Amo la parola stentata e sdentata, incespicante nel palato, la parola che non si sa dire e non viene detta perché ci sarà un poi in cui dirla.
Amo la parola saggia, esperta e vissuta quando nasconde lo stesso stupore di quella infante ché la saggezza non è altro che la memoria del bimbo che urla nelle pieghe dei palmi delle nostre mani, ormai macchiate dalla vita.
Amo la parola dedicata, la più delicata, che si dice solo per quella persona lì e si scrive in lettere e grafie uniche, per uno sguardo unico: la parola che è valida solo per un solo destinatario e può mettere radice solo in un unico terreno.
E amo anche la parola proclamata, la dichiarazione forte e stentorea, ché certe cose vanno gridate al mondo, anche se non ci ascolta; anzi proprio perché non ci ascolta.

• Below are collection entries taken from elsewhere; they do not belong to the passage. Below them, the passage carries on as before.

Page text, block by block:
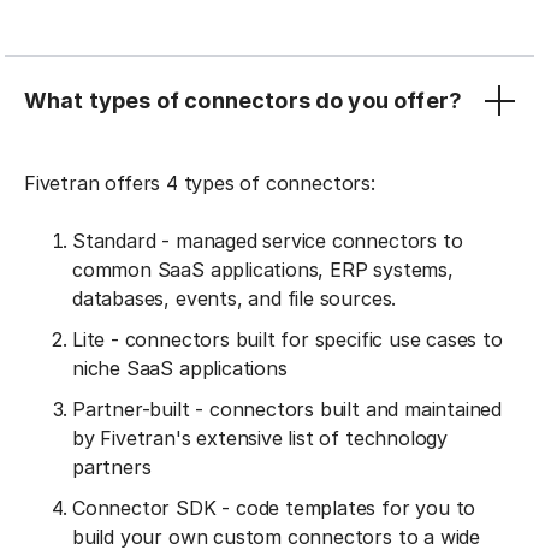
What types of connectors do you offer?
Fivetran offers 4 types of connectors:
Standard - managed service connectors to
common SaaS applications, ERP systems,
databases, events, and file sources.
Lite - connectors built for specific use cases to
niche SaaS applications
Partner-built - connectors built and maintained
by Fivetran's extensive list of technology
partners
Connector SDK - code templates for you to
build your own custom connectors to a wide

La amo perché un vecchio signore dalla barba bianca mi insegnò a riconoscere nello squillo potente della tromba o del corno inglese le voci sottili del flauto di Pan e del Duduk armeno e di ocarine lontane.

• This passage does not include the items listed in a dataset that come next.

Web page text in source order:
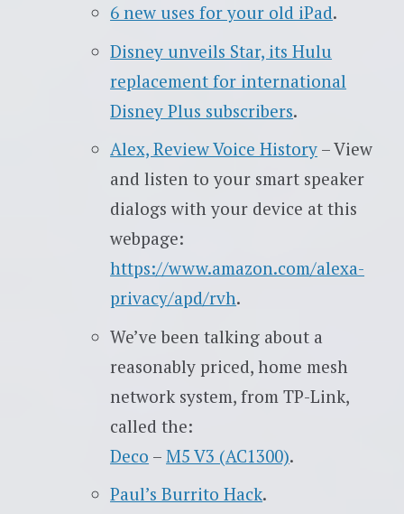
6 new uses for your old iPad.
Disney unveils Star, its Hulu
replacement for international
Disney Plus subscribers.
Alex, Review Voice History – View
and listen to your smart speaker
dialogs with your device at this
webpage:
https://www.amazon.com/alexa-
privacy/apd/rvh.
We’ve been talking about a
reasonably priced, home mesh
network system, from TP-Link,
called the:
Deco –M5 V3 (AC1300).
Paul’s Burrito Hack.
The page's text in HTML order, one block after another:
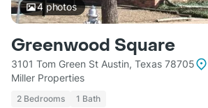
4photos
Greenwood Square
3101 Tom Green St Austin, Texas 78705
Miller Properties
2 Bedrooms 1 Bath
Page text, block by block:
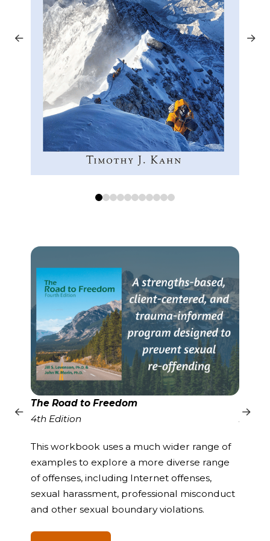
01 2345678910
The Road to Freedom
4th Edition
This workbook uses a much wider range of
examples to explore a more diverse range
of offenses, including Internet offenses,
sexual harassment, professional misconduct
and other sexual boundary violations.
A
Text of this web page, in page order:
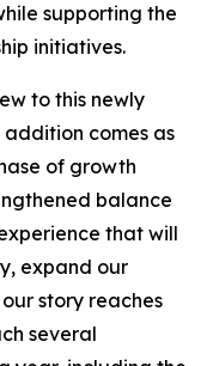
supporting the
initiatives.
to this newly
comes as
of growth
balance
that will
expand our
story reaches
several
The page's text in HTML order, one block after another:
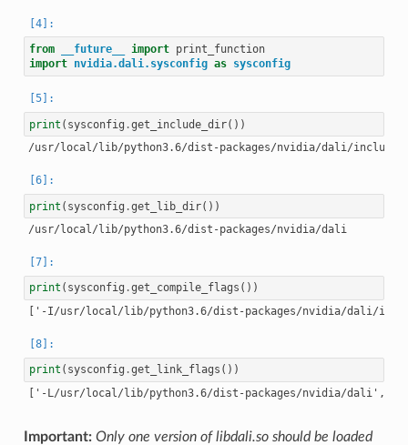
from __future__ import print_function
import nvidia.dali.sysconfig as sysconfig
print ( sysconfig .get_include_dir())
print ( sysconfig .get_lib_dir())
/usr/local/lib/python3.6/dist-packages/nvidia/dali
print ( sysconfig .get_compile_flags ())
print ( sysconfig .get_link_flags ())
Important: Only one version of libdali.so should be loaded

Diceva quel vecchio che della parola urlata dovremmo ascoltare i silenzi, la timidezza celata, lo sguardo che si abbassa. Lo sguardo d'un bimbo che se gioca a fare il cavaliere non dimentica la sua acerba età.
Amo poi la parola anche quando tradisce e dice il contrario del messaggio silenzioso che veicola, perché - in quei casi - la parola arrossisce e trasuda significati di verità e si appoggia su una richiesta antica d'esser perdonata.
È quella la parola resina che finge di essere corteccia mentre trasuda significati d'ambra. E va rispettata perché, tradendo, rivela sempre ciò che andrebbe detto.
E amo la parola prima che sia parola, le lallazioni scomposte degli infanti, il detto che ancora non dice sé stesso e usa lo sguardo per chiedere ascolto.
Amo i semi della parola, prima che sorga il virgulto.
E soprattutto amo la parola sgraziata, la grafia disordinata nella mano di un bimbo che impara a scrivere.
Ché parola è un grido di allarme, un'esigenza di ordine dal magma, e passa sempre da quella lava, da quei polsi e palmi sporchi d'inchiostro, da quegli occhi sognanti mentre la penna si fa segnante; lei, la divina, la regina, la sposa: la parola.
"Più su", sembra chiedere.
"Più giù", sembra ordinare.
Perché lei, la parola, non è mai dove poggia il pennino; ride da un altrove prossimo dei nostri tentativi di darle casa su fogli di carta bianca: lei fiume, lei flusso eterno, celestiale.
Sì, lei cerca una mano umana che gli costruisca un argine. Dea mai soddisfatta, lei - la parola - chiede a noi di darle limite, il limite amorevole di una madre al figlio.
E poi ride e, se si posa tra le nostre ciglia, è per ricordarci la notte, che la parola é figlia del Sogno e al Sogno torna sempre, fedele ancella, a raccontare al grande maestro silenzioso che mondo folle abita le nostre menti.
La parola sutura mentre noi, dalle nostre ferite, l'amiamo chè non si può evitare d'amare la mano che ci porta la salvezza.
E io amo, perché delle parole sono figlio e della Parola nipote, e non potrei mai amare senza poterlo bisbigliare al mondo.
Trecentosessantacinque passi
per ritrovarmi qui; di nuovo
a parlare del mio più antico amore
e respirare tra le nari
il desiderio di fiocchi
di parole; che cadano lenti
come neve, e plachino
- senza spegnerlo -
il fuoco sacro dell'inadeguatezza.
(Sergio Daniele Donati - inedito 2023)
NdA: Fedro, lo si sa, è un'ombra. Si nasconde in boschi silenziosi lasciando tracce lievi su terreni troppo presto coperti di neve. Questo è il Fedro di Pirsig cui questo sito si ispira.
La sua è la parola celata, nascosta, tenace nel suo non esserci.
È la parola del nascondimento divino, la voce sottile di silenzio, il dire non dicendo, la manifestazione dal nascondimento.
E io, che altro non sono che uno scribacchino innamorato, la amo con ogni vertebra e ogni midollo e ogni poro della pelle: la parola che, anche quando tradisce, porta in sé, senza sosta, il seme della ricostruzione.
Buon anno a tutti voi, quindi; buon ritorno.
Sergio Daniele Donati
Buon anno Sergio, con le parole non solo a parole.